Records to use:
'''

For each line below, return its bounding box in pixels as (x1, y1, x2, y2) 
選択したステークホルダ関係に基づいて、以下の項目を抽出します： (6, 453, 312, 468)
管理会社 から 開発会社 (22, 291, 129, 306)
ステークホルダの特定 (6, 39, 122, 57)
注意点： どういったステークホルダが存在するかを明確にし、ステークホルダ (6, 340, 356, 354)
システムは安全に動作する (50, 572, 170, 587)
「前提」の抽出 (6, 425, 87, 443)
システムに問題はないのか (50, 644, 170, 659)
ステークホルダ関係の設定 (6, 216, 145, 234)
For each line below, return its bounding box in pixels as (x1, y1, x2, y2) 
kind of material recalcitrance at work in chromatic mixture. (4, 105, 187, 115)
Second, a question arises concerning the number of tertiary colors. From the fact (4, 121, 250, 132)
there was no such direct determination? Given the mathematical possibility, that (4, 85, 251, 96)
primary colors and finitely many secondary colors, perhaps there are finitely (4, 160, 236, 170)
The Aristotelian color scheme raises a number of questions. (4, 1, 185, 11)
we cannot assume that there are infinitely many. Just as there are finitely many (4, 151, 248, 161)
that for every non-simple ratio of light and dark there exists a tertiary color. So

'''
'''

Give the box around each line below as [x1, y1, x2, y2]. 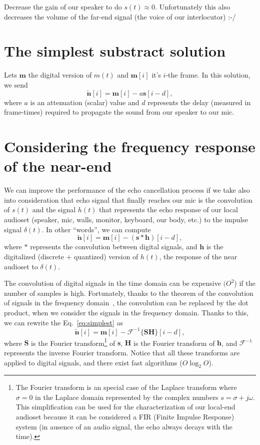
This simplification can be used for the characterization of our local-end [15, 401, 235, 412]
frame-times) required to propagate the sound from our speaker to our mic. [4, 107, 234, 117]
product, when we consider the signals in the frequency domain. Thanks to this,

'''

Directions: Write out, from the lines above, only those from the line with "kind of material" to the line with "primary colors and", exactly as given, including the first and the last.

Answer space:
kind of material recalcitrance at work in chromatic mixture. (4, 105, 187, 115)
Second, a question arises concerning the number of tertiary colors. From the fact (4, 121, 250, 132)
there was no such direct determination? Given the mathematical possibility, that (4, 85, 251, 96)
primary colors and finitely many secondary colors, perhaps there are finitely (4, 160, 236, 170)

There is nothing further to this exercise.